Paramount Threatens to Pull CBS, Nickelodeon From YouTube TV
The Paramount logo is displayed at Columbia Square along Sunset Blvd in Hollywood, California on March 9, 2023.

A proposed merger between Paramount Skydance and Warner Bros. Discovery is raising serious concerns across Hollywood, as CEO David Ellison pushes forward with a plan to cut $6 billion in costs if the deal wins approval.

Ellison has promised investors that the savings will come from "synergies," meaning the removal of duplicate teams and operations once the two companies combine.

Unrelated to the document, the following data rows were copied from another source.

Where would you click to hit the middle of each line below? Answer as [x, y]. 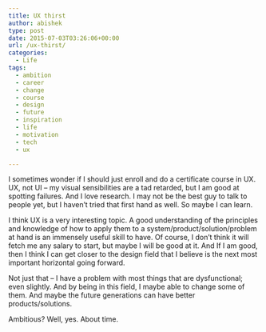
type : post [26, 30]
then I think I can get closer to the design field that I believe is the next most [133, 254]
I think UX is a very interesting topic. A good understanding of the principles [133, 220]
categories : [28, 53]
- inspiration [39, 120]
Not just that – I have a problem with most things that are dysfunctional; [126, 278]
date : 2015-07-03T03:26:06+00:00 [64, 38]
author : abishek [35, 23]
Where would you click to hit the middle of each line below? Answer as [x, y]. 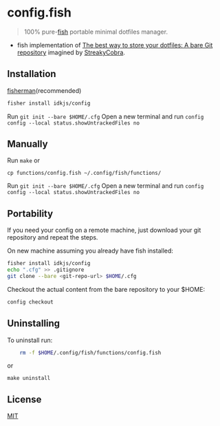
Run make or [23, 160]
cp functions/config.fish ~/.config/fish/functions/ [84, 173]
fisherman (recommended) [44, 90]
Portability [30, 214]
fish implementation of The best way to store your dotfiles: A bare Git [115, 45]
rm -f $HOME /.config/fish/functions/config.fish [90, 352]
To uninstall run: [30, 340]
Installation [32, 74]
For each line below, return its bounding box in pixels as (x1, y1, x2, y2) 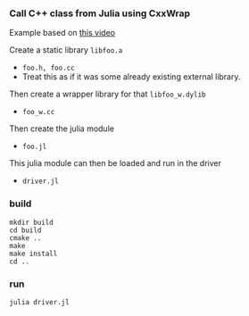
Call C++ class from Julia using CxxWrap (9, 7, 190, 20)
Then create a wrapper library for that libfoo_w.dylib (9, 88, 206, 100)
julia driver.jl (9, 297, 70, 306)
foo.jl (21, 142, 47, 152)
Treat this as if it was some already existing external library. (21, 71, 241, 82)
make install (9, 249, 58, 258)
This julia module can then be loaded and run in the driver (9, 158, 221, 169)
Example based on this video (9, 28, 116, 38)
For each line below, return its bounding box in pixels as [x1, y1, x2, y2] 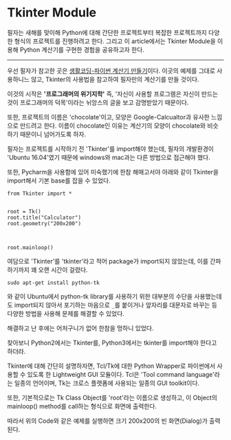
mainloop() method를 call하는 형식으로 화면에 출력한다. [7, 402, 157, 410]
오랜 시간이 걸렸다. [38, 266, 88, 274]
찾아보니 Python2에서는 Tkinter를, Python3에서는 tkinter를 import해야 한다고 [7, 338, 217, 347]
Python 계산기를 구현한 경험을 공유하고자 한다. [19, 45, 144, 54]
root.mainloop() [7, 244, 54, 251]
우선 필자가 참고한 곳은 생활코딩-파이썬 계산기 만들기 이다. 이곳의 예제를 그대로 [7, 67, 215, 75]
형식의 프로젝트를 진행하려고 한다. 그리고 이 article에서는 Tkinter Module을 [14, 36, 217, 45]
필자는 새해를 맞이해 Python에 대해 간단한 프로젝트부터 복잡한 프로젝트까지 [7, 28, 208, 36]
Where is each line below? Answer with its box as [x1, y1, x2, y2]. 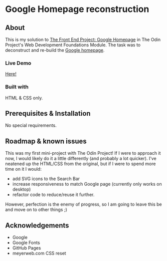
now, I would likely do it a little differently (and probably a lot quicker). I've [5, 156, 157, 162]
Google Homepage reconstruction [5, 3, 150, 15]
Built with [5, 83, 29, 90]
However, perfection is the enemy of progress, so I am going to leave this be [5, 201, 162, 208]
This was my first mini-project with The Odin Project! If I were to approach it [5, 150, 161, 156]
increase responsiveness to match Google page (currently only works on [12, 181, 162, 187]
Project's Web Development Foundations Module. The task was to [5, 42, 141, 48]
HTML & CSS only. [5, 95, 43, 101]
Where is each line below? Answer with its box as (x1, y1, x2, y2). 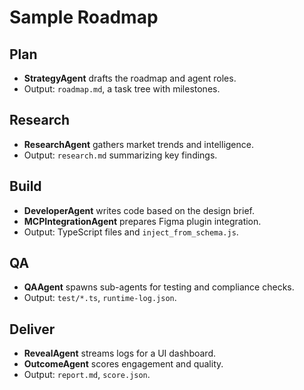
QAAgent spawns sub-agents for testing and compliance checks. (23, 281, 295, 293)
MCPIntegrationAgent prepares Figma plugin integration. (23, 215, 262, 227)
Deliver (9, 321, 56, 338)
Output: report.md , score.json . (23, 369, 151, 381)
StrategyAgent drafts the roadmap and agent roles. (23, 72, 237, 84)
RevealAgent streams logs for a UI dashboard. (23, 347, 217, 360)
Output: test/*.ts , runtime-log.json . (23, 292, 177, 304)
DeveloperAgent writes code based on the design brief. (23, 204, 255, 216)
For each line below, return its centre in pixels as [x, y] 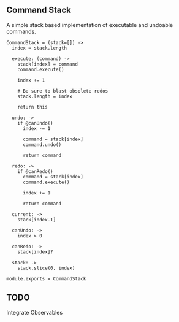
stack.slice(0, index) [46, 268]
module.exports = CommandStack [46, 278]
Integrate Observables [35, 312]
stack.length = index [45, 96]
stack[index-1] [37, 220]
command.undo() [42, 144]
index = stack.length [40, 48]
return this [32, 107]
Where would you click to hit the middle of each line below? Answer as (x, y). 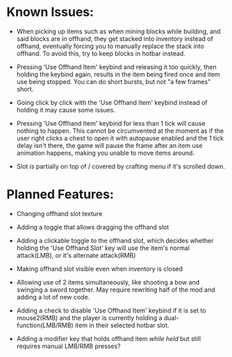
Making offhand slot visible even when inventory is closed (100, 269)
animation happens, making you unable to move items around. (106, 153)
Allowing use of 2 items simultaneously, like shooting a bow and (108, 282)
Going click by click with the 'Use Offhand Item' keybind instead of (112, 102)
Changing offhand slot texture (59, 213)
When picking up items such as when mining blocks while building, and (118, 31)
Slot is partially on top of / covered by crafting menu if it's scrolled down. (121, 166)
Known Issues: (50, 12)
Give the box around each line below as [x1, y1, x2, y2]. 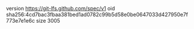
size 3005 [36, 17, 60, 24]
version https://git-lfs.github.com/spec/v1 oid [6, 5, 115, 12]
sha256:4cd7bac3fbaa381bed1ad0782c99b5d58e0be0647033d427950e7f [6, 11, 189, 18]
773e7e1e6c [6, 17, 35, 24]
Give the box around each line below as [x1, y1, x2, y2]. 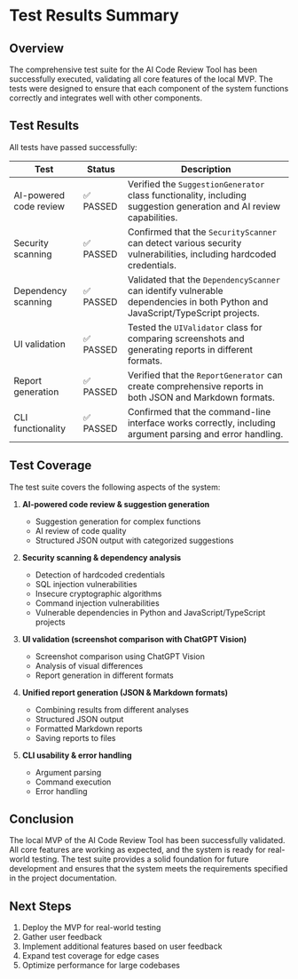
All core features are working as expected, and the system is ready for [9, 845, 266, 856]
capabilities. [127, 211, 178, 223]
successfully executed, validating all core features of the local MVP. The [9, 74, 273, 84]
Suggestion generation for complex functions [35, 516, 201, 527]
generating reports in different [127, 343, 254, 355]
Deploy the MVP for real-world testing [21, 922, 161, 933]
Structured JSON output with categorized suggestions [35, 535, 234, 545]
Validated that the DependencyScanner [127, 273, 281, 285]
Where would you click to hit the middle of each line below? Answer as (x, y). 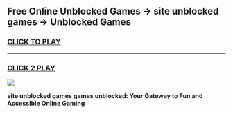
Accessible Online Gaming (46, 103)
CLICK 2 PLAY (31, 68)
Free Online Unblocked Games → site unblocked (113, 11)
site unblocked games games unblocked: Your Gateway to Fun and (105, 95)
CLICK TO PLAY (34, 42)
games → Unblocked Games (69, 22)
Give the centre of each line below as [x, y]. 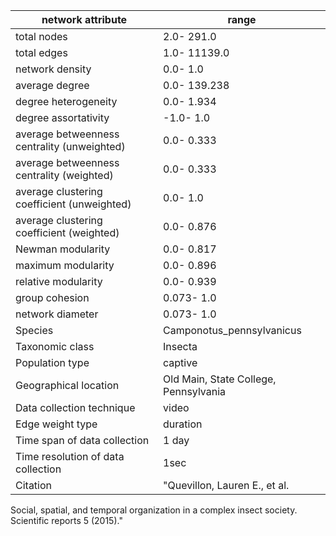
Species [34, 330]
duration [183, 424]
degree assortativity [62, 117]
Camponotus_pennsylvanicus [232, 330]
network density [53, 69]
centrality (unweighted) [70, 146]
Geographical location [67, 385]
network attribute [84, 19]
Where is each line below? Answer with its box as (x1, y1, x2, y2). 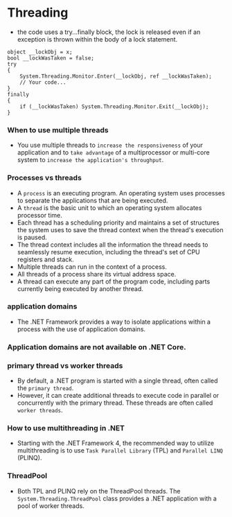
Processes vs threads (7, 173, 82, 183)
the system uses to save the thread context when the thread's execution (17, 225, 224, 234)
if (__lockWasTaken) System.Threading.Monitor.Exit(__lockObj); (19, 103, 209, 110)
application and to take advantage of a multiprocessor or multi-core (17, 148, 210, 157)
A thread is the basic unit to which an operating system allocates (17, 203, 202, 212)
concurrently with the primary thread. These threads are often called (17, 398, 213, 407)
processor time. (17, 211, 62, 219)
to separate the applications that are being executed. (17, 196, 168, 204)
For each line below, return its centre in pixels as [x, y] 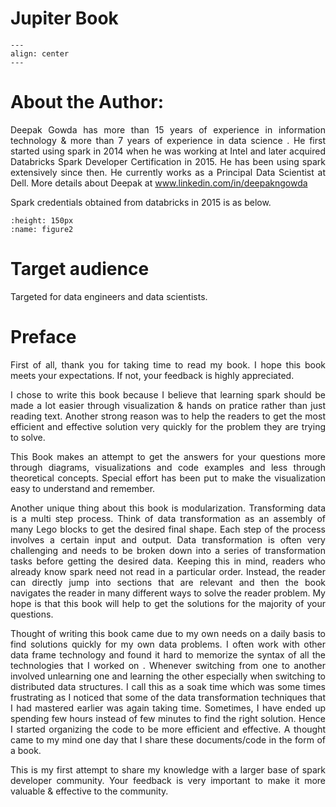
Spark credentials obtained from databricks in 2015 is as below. [141, 202]
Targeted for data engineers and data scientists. [109, 296]
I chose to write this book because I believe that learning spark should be [168, 394]
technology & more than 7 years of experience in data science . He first [168, 140]
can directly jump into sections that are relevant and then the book [168, 582]
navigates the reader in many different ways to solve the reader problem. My [168, 593]
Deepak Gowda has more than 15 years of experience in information [168, 129]
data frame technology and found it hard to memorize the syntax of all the [168, 654]
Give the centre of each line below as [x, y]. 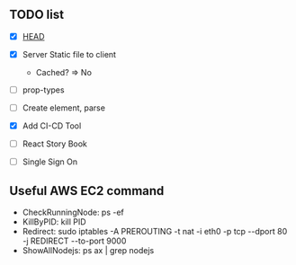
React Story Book [55, 144]
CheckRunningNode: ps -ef [73, 212]
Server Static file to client [69, 54]
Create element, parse [64, 108]
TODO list [37, 15]
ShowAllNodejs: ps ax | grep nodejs [88, 251]
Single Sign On [50, 162]
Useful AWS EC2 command [87, 191]
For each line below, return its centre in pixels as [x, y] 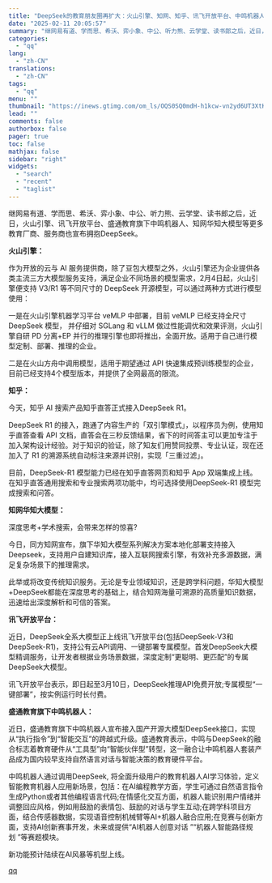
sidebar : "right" [38, 159]
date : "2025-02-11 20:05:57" [57, 23]
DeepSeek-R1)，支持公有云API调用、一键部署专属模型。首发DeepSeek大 [130, 646]
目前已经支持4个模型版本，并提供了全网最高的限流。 [96, 373]
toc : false [27, 144]
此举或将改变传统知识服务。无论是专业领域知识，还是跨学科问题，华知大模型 [136, 582]
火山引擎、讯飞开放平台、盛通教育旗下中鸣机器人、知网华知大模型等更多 [143, 223]
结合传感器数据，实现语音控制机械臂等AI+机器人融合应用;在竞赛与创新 [139, 817]

The merger would bring together major brands including HBO Max, CNN, thousands of Warner film titles, and dozens of soundstages in California, NY Post reported.

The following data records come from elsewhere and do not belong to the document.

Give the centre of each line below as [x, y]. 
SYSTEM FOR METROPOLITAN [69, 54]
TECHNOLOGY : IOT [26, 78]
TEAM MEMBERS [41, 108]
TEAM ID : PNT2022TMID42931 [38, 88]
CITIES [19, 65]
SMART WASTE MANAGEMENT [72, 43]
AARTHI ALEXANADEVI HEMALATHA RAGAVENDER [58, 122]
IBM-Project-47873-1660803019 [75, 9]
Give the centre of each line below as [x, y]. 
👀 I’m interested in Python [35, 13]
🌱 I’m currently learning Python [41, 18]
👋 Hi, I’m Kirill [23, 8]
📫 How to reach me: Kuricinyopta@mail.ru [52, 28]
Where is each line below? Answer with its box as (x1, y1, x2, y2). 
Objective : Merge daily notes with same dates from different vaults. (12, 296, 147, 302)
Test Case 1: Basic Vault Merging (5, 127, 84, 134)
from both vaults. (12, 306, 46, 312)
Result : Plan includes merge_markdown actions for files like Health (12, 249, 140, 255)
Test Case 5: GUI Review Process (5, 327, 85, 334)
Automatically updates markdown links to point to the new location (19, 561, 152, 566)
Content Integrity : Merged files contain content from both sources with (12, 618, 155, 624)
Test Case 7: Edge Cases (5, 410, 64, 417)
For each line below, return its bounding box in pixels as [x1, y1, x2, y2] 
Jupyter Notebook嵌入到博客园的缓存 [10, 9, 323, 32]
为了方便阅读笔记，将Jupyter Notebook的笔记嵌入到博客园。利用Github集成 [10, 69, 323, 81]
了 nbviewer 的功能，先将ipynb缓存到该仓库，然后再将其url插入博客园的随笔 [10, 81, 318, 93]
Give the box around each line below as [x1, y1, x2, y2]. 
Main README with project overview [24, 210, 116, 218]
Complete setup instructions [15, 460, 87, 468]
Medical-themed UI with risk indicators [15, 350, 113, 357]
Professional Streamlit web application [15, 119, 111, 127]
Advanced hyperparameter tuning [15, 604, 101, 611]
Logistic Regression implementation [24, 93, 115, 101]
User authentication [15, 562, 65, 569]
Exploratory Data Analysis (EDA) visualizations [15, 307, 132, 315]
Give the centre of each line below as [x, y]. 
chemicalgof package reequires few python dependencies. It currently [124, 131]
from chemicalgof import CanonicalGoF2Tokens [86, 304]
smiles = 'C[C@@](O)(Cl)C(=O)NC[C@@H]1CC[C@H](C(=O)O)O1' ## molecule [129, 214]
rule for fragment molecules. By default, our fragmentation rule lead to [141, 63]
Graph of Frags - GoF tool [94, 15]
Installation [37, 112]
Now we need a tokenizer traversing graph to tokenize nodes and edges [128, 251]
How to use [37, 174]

But inside both companies, many workers fear those savings will come at the cost of their jobs.

According to reports, employees at Paramount and Warner Bros. Discovery are bracing for what one insider described as a potential "bloodbath."

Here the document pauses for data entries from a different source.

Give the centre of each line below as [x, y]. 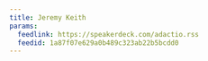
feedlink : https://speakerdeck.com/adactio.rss [109, 34]
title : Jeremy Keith [48, 17]
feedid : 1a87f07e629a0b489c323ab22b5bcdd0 [98, 43]
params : [24, 26]
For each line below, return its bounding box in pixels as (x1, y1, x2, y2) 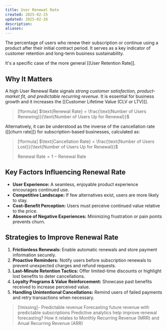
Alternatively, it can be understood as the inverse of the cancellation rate (5, 123, 155, 129)
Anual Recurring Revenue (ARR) (17, 320, 83, 326)
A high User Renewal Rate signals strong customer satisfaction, (5, 88, 136, 94)
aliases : (5, 26, 23, 31)
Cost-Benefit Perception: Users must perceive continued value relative (12, 203, 160, 209)
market (5, 93, 20, 99)
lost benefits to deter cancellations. (12, 273, 85, 279)
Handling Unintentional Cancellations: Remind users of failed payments (12, 289, 162, 295)
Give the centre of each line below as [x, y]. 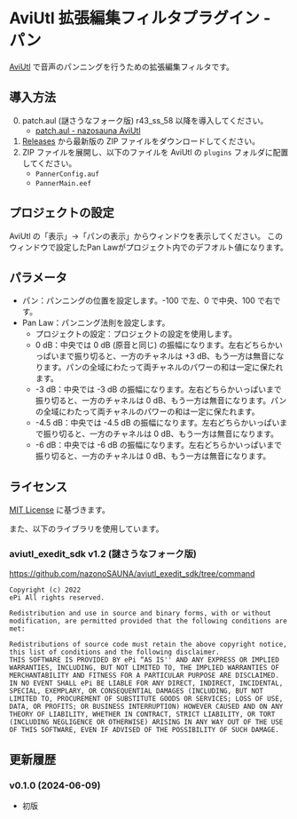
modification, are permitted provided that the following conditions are [148, 621]
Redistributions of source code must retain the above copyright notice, [148, 645]
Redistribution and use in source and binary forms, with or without [141, 614]
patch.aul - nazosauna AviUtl [88, 131]
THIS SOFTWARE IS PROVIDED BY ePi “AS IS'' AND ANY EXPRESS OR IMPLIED [144, 660]
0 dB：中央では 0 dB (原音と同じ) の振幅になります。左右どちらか [155, 345]
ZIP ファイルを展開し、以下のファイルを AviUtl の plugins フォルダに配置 [155, 152]
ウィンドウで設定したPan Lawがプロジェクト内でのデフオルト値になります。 [148, 247]
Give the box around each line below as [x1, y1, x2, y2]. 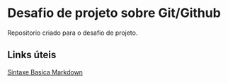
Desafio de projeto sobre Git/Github [7, 5, 221, 21]
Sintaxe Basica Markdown [7, 67, 84, 76]
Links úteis [7, 49, 57, 61]
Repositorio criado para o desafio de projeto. [7, 28, 138, 37]
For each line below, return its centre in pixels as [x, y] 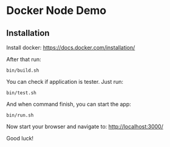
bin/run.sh [20, 115]
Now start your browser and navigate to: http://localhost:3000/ [85, 126]
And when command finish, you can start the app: [69, 104]
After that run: [24, 59]
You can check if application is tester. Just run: [65, 82]
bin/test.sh [21, 93]
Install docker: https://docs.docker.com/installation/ [71, 47]
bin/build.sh [23, 70]
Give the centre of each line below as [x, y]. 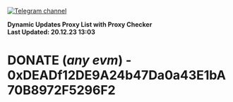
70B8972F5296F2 [61, 90]
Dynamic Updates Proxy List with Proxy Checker [80, 24]
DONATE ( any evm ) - [70, 60]
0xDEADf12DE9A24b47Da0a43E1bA [116, 76]
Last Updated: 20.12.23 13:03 [51, 32]
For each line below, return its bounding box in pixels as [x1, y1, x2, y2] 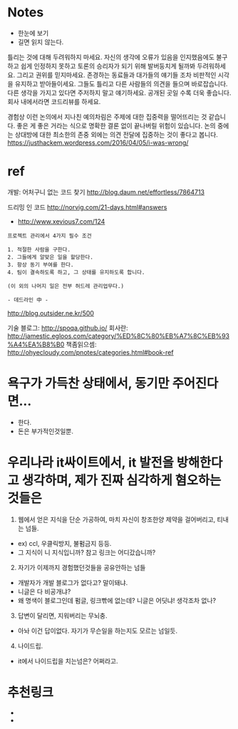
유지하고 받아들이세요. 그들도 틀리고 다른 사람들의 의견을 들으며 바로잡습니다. [14, 79, 228, 88]
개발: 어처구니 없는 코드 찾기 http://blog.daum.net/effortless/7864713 [7, 187, 205, 196]
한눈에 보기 [17, 29, 49, 37]
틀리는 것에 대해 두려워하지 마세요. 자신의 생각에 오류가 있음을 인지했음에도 [7, 53, 215, 61]
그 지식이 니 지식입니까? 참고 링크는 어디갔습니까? [17, 548, 156, 557]
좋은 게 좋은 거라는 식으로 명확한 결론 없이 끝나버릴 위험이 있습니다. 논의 [16, 121, 216, 130]
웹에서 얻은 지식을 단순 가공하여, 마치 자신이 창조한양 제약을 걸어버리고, [17, 515, 216, 524]
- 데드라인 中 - [7, 296, 48, 304]
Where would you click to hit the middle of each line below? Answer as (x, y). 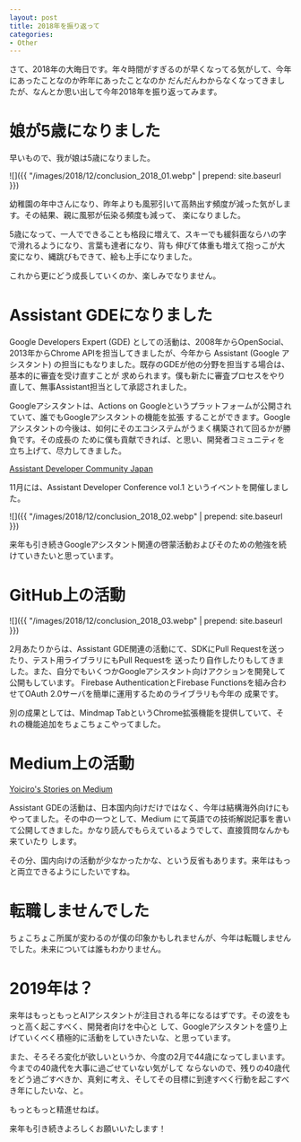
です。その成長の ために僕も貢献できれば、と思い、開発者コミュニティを (150, 440)
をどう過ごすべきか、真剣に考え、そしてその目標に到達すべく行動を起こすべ (149, 1079)
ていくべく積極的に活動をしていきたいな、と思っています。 (126, 1037)
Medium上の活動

A Paramount staffer said there were stunned reactions inside the Los Angeles office after news broke that Warner's board accepted the deal.

Some workers are now hoping the company will offer voluntary buyouts before making deeper cuts.

Paramount Already Trimmed Workforce

Warner Bros.' production division alone employs about 7,500 people out of the company's 35,000 total staff.

Paramount, which once had nearly 20,000 employees, has already gone through layoffs in the past year.

According to Yahoo, Ellison previously cut around 1,000 jobs and planned to reduce another 1,000. With the two companies combining, insiders believe more reductions are likely.

"Think about the bloodletting of thousands of employees at CBS and Paramount, and now it will be more. Just awful," one insider told Variety.

Another source added, "It's really going to be a shakeup for the whole community, the losses of jobs and content."

Ellison has said the merged company would release about 30 films each year and keep a 45-day exclusive theatrical window before streaming. Still, industry analysts warn that cost-cutting on this scale almost always leads to major restructuring.

The deal also faces regulatory hurdles. California Attorney General Rob Bonta recently said the merger "is not a done deal" and confirmed that the state's Department of Justice is reviewing it.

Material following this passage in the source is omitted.